In its decision of April 15 on the screening and protection of the elderly, the Council of State revealed the extent of the disaster. Assailed by associations demanding that people living in retirement homes and their caregivers be systematically tested and that protective equipment (masks, sanitizing gel) be distributed, the Council of State limited itself to reciting the paltry figures promulgated by the government (“40,000 tests per day will be available across the country by the end of April; 60,000 will be available in the weeks to come”). So in mid-May, France will be ready to do close to what Germany has already been doing since a month and a half: 500,000 tests per week. As for masks, the “current orders amount to some 50 million masks”. However, give the delivery rate, it will take nine months to receive them all.

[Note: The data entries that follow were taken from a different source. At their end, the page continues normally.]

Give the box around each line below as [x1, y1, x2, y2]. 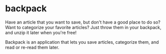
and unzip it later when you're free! [5, 29, 77, 35]
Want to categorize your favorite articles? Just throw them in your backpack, [5, 24, 162, 30]
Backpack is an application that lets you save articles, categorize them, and [5, 39, 159, 45]
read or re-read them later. [5, 44, 59, 50]
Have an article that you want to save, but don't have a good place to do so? [5, 19, 161, 25]
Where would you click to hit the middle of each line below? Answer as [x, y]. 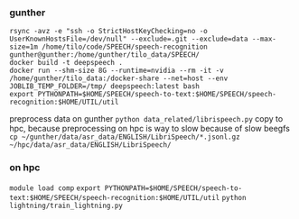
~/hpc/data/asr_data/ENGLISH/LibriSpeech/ [90, 145]
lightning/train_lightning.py [66, 205]
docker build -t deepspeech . [66, 63]
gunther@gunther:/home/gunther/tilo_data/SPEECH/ [105, 55]
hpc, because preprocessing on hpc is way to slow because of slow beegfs [150, 129]
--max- [264, 39]
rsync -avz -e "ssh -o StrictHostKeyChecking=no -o [108, 32]
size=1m [24, 47]
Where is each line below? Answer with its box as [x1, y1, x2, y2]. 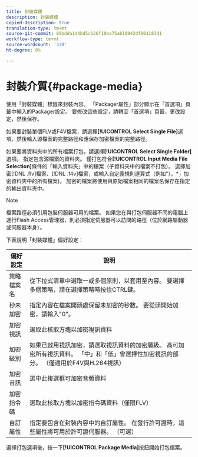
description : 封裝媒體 [6, 14, 58, 20]
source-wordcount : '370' [6, 42, 67, 48]
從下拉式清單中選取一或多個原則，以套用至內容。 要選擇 [29, 276, 184, 285]
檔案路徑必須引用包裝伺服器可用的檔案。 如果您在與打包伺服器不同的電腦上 [6, 208, 189, 216]
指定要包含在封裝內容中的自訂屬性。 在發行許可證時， [29, 419, 179, 427]
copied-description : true [6, 20, 70, 25]
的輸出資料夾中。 [6, 185, 48, 192]
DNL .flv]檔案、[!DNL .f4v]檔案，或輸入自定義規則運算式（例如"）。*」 [14, 170, 184, 177]
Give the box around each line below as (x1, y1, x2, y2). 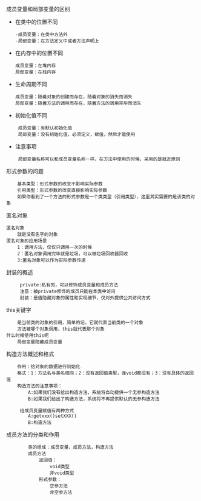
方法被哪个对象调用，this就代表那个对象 (17, 326, 105, 332)
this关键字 (6, 306, 31, 313)
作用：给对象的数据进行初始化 (17, 364, 81, 370)
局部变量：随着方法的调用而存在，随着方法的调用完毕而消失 (15, 100, 142, 106)
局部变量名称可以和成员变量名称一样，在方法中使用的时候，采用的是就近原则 (18, 156, 180, 162)
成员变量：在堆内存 (15, 63, 56, 69)
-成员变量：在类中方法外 (15, 32, 68, 38)
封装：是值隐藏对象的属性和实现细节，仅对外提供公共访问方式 (19, 295, 151, 301)
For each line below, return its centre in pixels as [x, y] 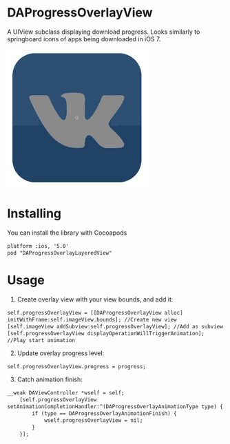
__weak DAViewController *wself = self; [66, 393]
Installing [34, 214]
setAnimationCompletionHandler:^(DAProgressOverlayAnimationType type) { [115, 406]
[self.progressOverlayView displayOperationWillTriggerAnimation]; [106, 333]
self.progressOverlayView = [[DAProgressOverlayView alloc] [95, 313]
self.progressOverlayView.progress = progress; [77, 366]
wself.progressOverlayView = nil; [93, 420]
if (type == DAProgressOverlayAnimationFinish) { [104, 413]
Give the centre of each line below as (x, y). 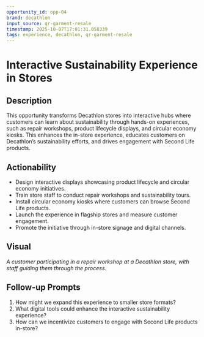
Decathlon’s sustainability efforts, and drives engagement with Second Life (100, 142)
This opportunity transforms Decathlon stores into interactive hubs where (99, 115)
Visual (19, 247)
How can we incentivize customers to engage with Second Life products (106, 322)
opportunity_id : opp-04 (37, 12)
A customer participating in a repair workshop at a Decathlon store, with (98, 262)
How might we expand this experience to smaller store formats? (95, 302)
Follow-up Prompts (43, 288)
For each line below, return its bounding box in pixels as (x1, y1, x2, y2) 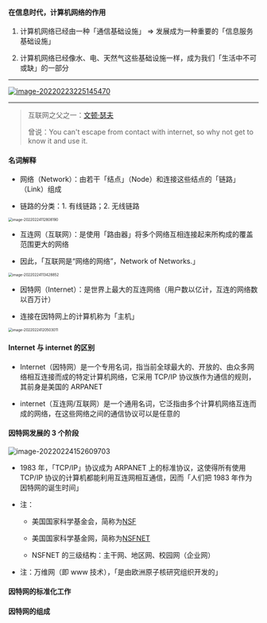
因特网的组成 (8, 606, 50, 616)
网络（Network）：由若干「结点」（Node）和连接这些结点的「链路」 (19, 175, 240, 184)
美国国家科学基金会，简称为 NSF (31, 517, 137, 526)
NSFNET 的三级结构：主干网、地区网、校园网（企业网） (31, 550, 215, 559)
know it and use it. (27, 136, 88, 146)
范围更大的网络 (19, 239, 69, 250)
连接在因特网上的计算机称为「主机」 (19, 311, 139, 321)
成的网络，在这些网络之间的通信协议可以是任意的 (19, 408, 180, 418)

There are 430,000 healthcare personnel and 752,000 pensioners in retirement homes and health centers. All told, there are close to a million healthcare professionals (210,000 active doctors and 700,000 nurses and nursing assistants) in France.
Under these conditions, it is clear that Macron’s announcement of the end of the lockdown and the resumption of school classes on May 11 is a gamble. If all teachers were to return to the classroom, that would mean 870,000 masks per day—reuse of masks is contraindicated. And if all the students return on this date, or even gradually, they would have to be supplied with more than 12 million masks per day.
Even with the President publicizing the “grand public” mask, a French invention no doubt handcrafted locally, the end of the lockdown on May 11 and the resumption of school classes is at best a gamble; without reliable masks to protect the entire population, it is a risky and irresponsible act.
The end of a health crisis that the authorities did not anticipate will be all the more painful for the French, both fiscally and socially, with the President and his administration coming out of this ordeal diminished and wholly discredited.